Question

Using matlab, evaluate the following system:

Consider two Einstein solids \(A\) and \(B\) that can exchange energy (but not oscillators/particles) with one another but the combined composite system is isolated from the surroundings. Suppose systems \(A\) and \(B\) have \(N_{A}\) and \(N_{B}\) oscillators, and \(q_{A}\) and \(q_{B}\) units of energy respectively. The total number of microstates for this macrostate for the macrostate \(N_{A}, N_{B}, q, q_{A}\) is given by

$$ \Omega\left(N_{A}, N_{B}, q, q_{A}\right)=\Omega\left(N_{A}, q_{A}\right) \Omega\left(N_{B}, q_{B}\right) $$

where

$$ \Omega\left(N_{i}, q_{i}\right)=\frac{\left(q_{i}+N_{i}-1\right) !}{q_{i} !\left(N_{i}-1\right) !} $$

(a) If \(N_{A}=2\) and \(N_{B}=4\), and initially \(q_{A}=6\) and \(q_{B}=0\) :

(i) What is the initial number of microstates for the composite system?

(ii) Once energy can be exchanged between the two subsystems, plot the multiplicity of the various possible macrostates of the combined system as a function of \(q_{A}\).
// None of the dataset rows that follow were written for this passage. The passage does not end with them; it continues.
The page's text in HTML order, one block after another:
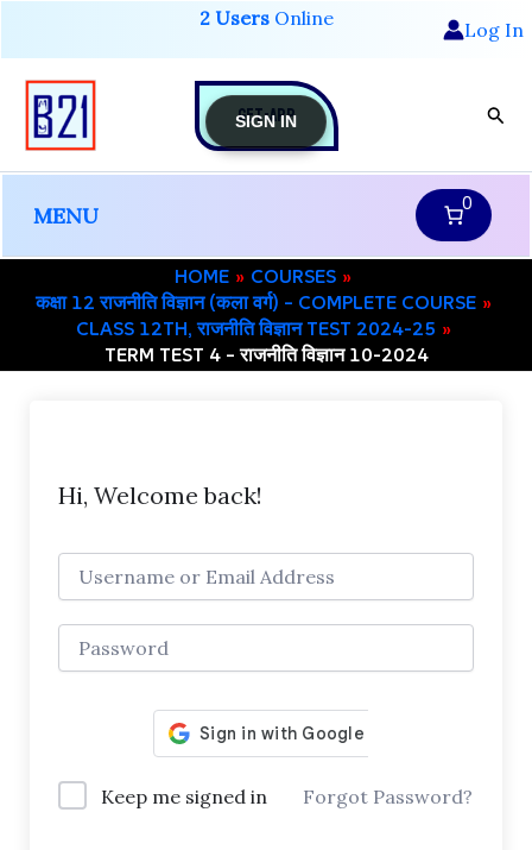
content
2 UsersOnline Log In
GET-APP
MENU 0
HOME
COURSES
कक्षा 12 राजनीति विज्ञान (कला वर्ग) – COMPLETE COURSE
CLASS 12TH, राजनीति विज्ञान TEST 2024-25
TERM TEST 4 – राजनीति विज्ञान 10-2024
Hi, Welcome back!
Keep me signed in Forgot Password?
SIGN IN
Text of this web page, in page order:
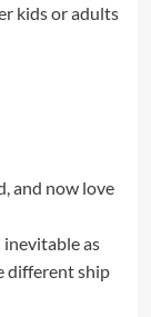
kids or adults
and now love
inevitable as
different ship
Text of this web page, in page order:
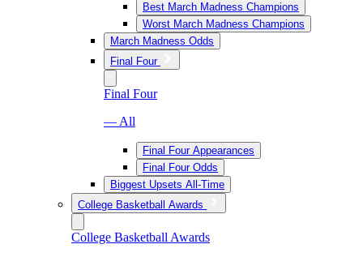
Best March Madness Champions
Worst March Madness Champions
March Madness Odds
Final Four
Final Four
— All
Final Four Appearances
Final Four Odds
Biggest Upsets All-Time
College Basketball Awards
College Basketball Awards
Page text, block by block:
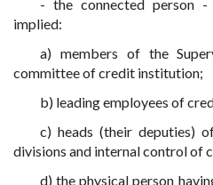
- the connected person
implied:
a) members of the
committee of credit institution;
b) leading employees of
c) heads (their deputies)
divisions and internal control of
d) the physical person
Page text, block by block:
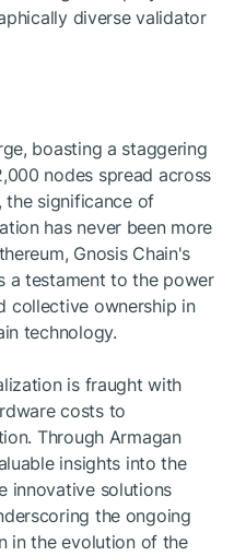
diverse validator
boasting a staggering
nodes spread across
the significance of
has never been more
Gnosis Chain's
a testament to the power
collective ownership in
technology.
is fraught with
costs to
Through Armagan
insights into the
innovative solutions
the ongoing
in the evolution of the
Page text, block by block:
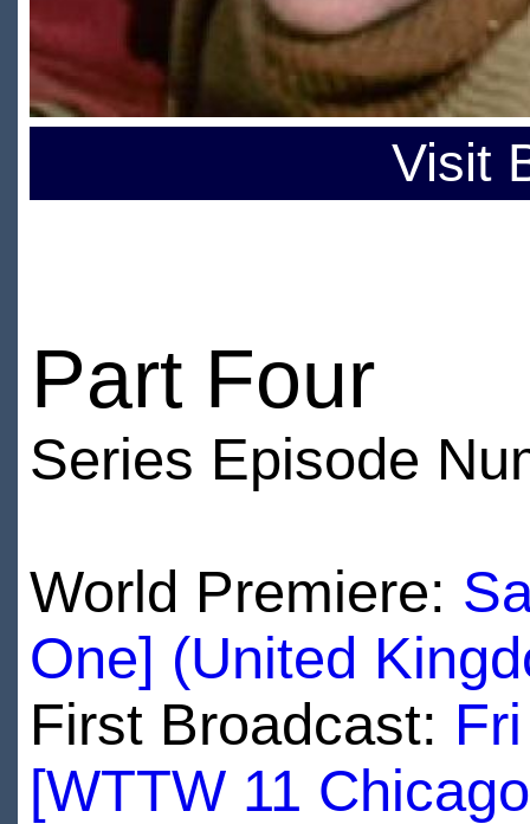
Visit
Part Four
Series Episode
World Premiere:
One] (United
First Broadcast:
[WTTW 11
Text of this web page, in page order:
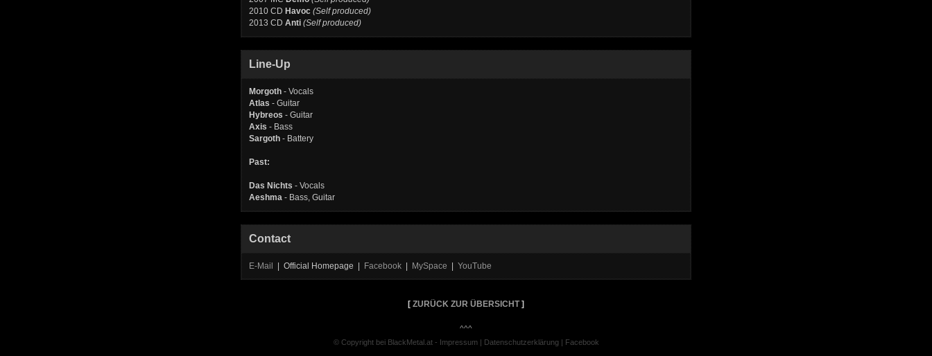
2010 CD Havoc (Self produced)
2013 CD Anti (Self produced)
Line-Up
Morgoth - Vocals
Atlas - Guitar
Hybreos - Guitar
Axis - Bass
Sargoth - Battery
Past:
Das Nichts - Vocals
Aeshma - Bass, Guitar
Contact
E-Mail | Official Homepage | Facebook MySpace YouTube
[ ZURÜCK ZUR ÜBERSICHT]
^^^
© Copyright bei BlackMetal.at - Impressum | Datenschutzerklärung | Facebook
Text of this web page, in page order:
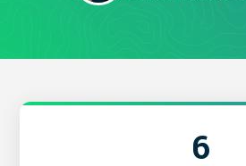
6
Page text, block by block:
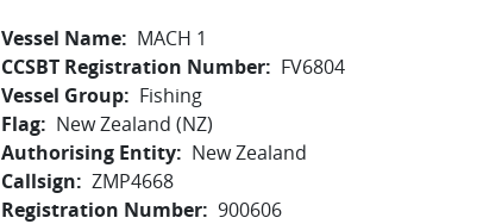
Vessel Name
MACH 1
CCSBT Registration Number
FV6804
Vessel Group
Fishing
Flag
New Zealand (NZ)
Authorising Entity
New Zealand
Callsign
ZMP4668
Registration Number 900606
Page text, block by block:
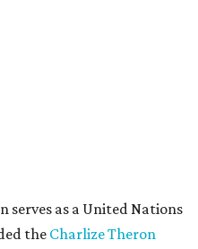
serves as a United Nations
the Charlize Theron
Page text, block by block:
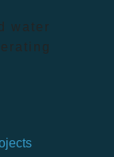
water

(iii) What is the macrostate which has the highest number of microstates, and what is the number of microstates.

(iv) What is the probability that the system will return to its initial state?

(b) Repeat the above for: \(N_{A}=50\) and \(N_{B}=100\), and initially \(q_{A}=150\) and \(q_{B}=0 .\) Also, what quantity is common to both systems in the macrostate with the highest multiplicity? What do you notice about the width of the peak?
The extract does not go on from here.